Your assignment
In your copy, include no images, and write out every entry below exactly as it stands.

Records shown
========
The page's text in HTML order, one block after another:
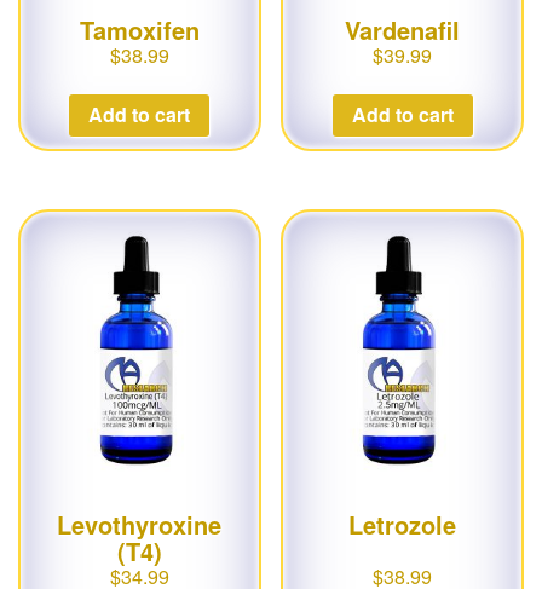
Tamoxifen
$38.99
Add to cart
Vardenafil
$39.99
Add to cart
Levothyroxine
(T4)
$34.99
Letrozole
$38.99
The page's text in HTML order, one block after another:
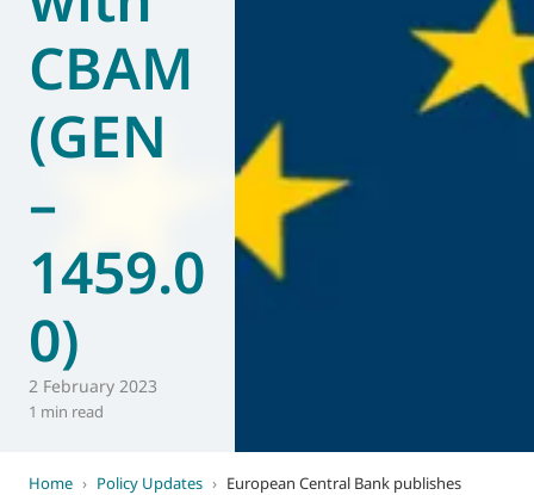
CBAM
(GEN
–
1459.0
0)
2 February 2023
1 min read
Home › Policy Updates › European Central Bank publishes
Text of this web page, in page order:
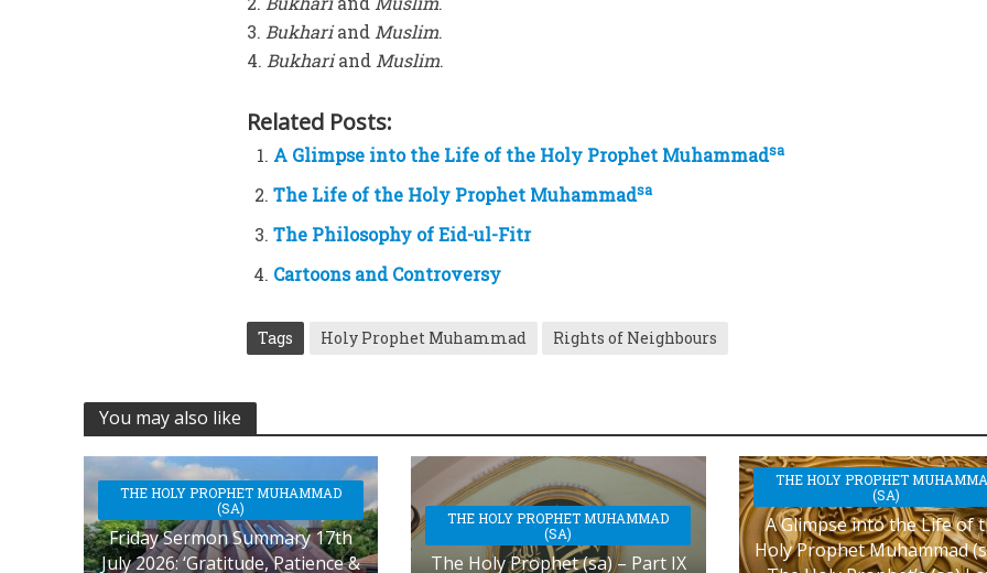
3. Bukhariand Muslim.
4. Bukhariand Muslim.
Related Posts:
A Glimpse into the Life of the Holy Prophet Muhammadsa
The Life of the Holy Prophet Muhammadsa
The Philosophy of Eid-ul-Fitr
Cartoons and Controversy
Tags Holy Prophet Muhammad Rights of Neighbours
You may also like
THE HOLY PROPHET MUHAMMAD
(SA)
Friday Sermon Summary 17th
July 2026: ‘Gratitude, Patience &
THE HOLY PROPHET MUHAMMAD
(SA)
The Holy Prophet (sa) – Part IX
THE HOLY PROPHET
(SA)
A Glimpse into the Life of
Holy Prophet Muhammad
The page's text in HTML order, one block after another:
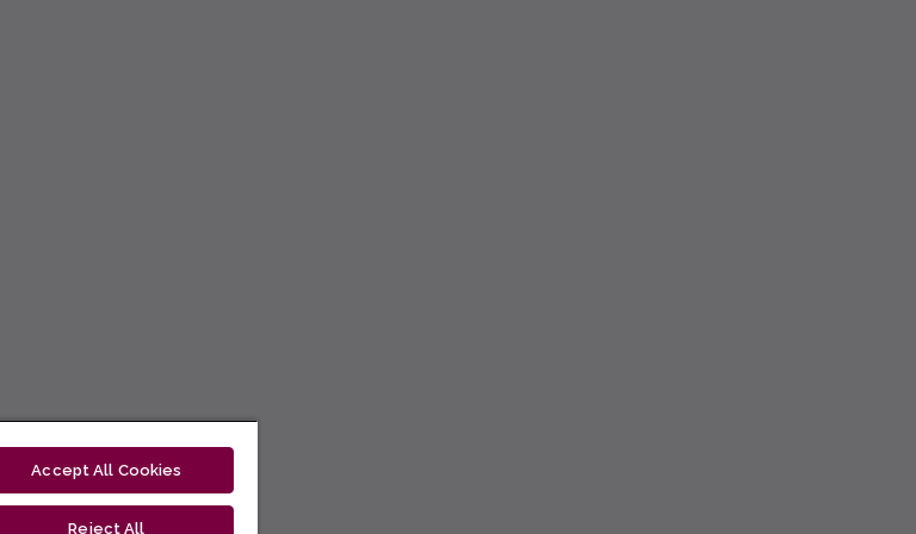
========
Response to this task
The page's text in HTML order, one block after another:
Tamoxifen
$38.99
Add to cart
Vardenafil
$39.99
Add to cart
Levothyroxine
(T4)
$34.99
Letrozole
$38.99
The page's text in HTML order, one block after another:
CBAM
(GEN
–
1459.0
0)
2 February 2023
1 min read
Home › Policy Updates › European Central Bank publishes
Text of this web page, in page order:
3. Bukhariand Muslim.
4. Bukhariand Muslim.
Related Posts:
A Glimpse into the Life of the Holy Prophet Muhammadsa
The Life of the Holy Prophet Muhammadsa
The Philosophy of Eid-ul-Fitr
Cartoons and Controversy
Tags Holy Prophet Muhammad Rights of Neighbours
You may also like
THE HOLY PROPHET MUHAMMAD
(SA)
Friday Sermon Summary 17th
July 2026: ‘Gratitude, Patience &
THE HOLY PROPHET MUHAMMAD
(SA)
The Holy Prophet (sa) – Part IX
THE HOLY PROPHET
(SA)
A Glimpse into the Life of
Holy Prophet Muhammad
The page's text in HTML order, one block after another:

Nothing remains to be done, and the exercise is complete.